And then, three years later, they won another title.
Maybe it was all an illusion in the first place. Maybe nothing changed other than nicer, softer window treatments, and the winning of titles. But in the span of a disastrous September, during a bizarre and tumultuously uneven season that produced a thermonuclear aftermath that will be felt in Boston for years, the Red Sox undid it all.
What an embarrassing way for the most successful nine years the Red Sox have had in a century to end, with a successful, likable manager having his personal life exposed to the public; the front office appearing small and vindictive, using the old playbook of running people out of town in order to desperately get in the last word and win the public; the players failing to live up to the standards that made them idols and champions; and most of all, virtually none having the class to rise above the anger and pettiness and ego that so often destroy the best times.
Now Terry Francona is gone, and apparently so is Theo Epstein, and so is the great monument known as the 2003-11 Boston Red Sox.
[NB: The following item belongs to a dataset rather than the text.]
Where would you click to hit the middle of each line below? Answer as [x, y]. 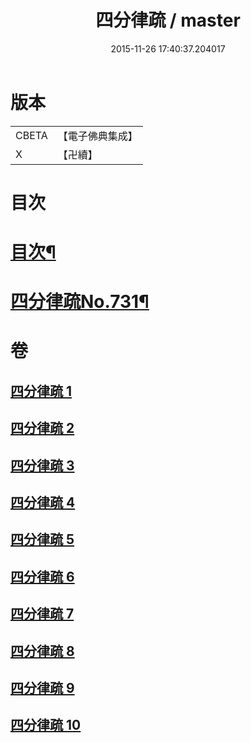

It will not rest in peace, for it did not end gracefully with acknowledgment of the most special time in franchise history, or even a hint of respect for everything about the franchise that was transformed. Instead, a two-year disintegration revealed much about the people and personalities who played for and ran the Boston Red Sox, with members of the organization insinuating that the manager who brought two titles was perhaps addicted to painkillers and a team growing so fractured that only its immense talent temporarily kept it together.
Perhaps over time it will again be remembered for Dave Roberts and his famous steal or the bloody sock or coming back against Cleveland in 2007. For now, though, the lasting image of this period will be not that the Red Sox lost the season in the final month, but how each subset of the organization individually handled its piece of the collapse and undermined a great run.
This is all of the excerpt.